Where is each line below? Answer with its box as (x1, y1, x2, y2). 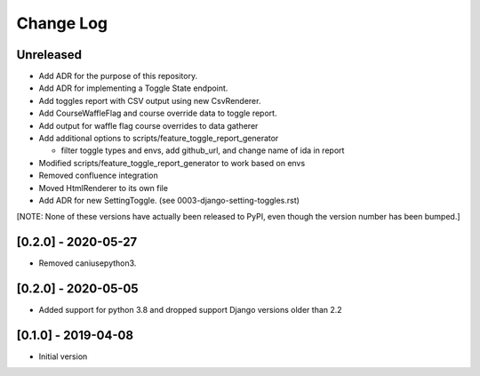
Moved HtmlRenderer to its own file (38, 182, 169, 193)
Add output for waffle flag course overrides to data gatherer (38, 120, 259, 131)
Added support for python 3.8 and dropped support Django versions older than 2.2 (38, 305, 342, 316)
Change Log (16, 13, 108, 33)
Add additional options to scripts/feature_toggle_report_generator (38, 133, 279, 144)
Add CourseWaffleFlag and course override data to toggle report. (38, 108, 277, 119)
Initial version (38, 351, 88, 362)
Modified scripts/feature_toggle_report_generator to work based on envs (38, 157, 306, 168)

◆ PROBLEM DESCRIPTION ◆
Copy out every line from the material above in which the word "data" appears.

◆ OUTPUT OF THE TASK ◆
Add output for waffle flag course overrides to data gatherer (38, 120, 259, 131)
Add CourseWaffleFlag and course override data to toggle report. (38, 108, 277, 119)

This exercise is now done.